> [THE INPUT]
——————————

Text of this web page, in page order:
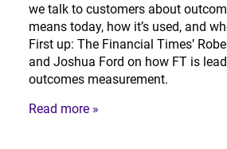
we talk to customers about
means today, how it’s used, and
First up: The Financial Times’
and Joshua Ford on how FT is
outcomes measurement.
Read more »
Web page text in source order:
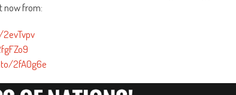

——————————

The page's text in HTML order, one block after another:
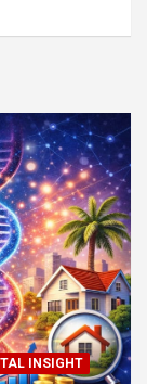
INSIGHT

——————————

> [WHAT YOU SHOULD DO] Since the pictures are not part of the copy, please transcribe only the lines above from the one with "Text of this" through the one with "Web page text", exactly and with both ends.

> [RESULT FOR THIS TASK]
Text of this web page, in page order:
we talk to customers about
means today, how it’s used, and
First up: The Financial Times’
and Joshua Ford on how FT is
outcomes measurement.
Read more »
Web page text in source order:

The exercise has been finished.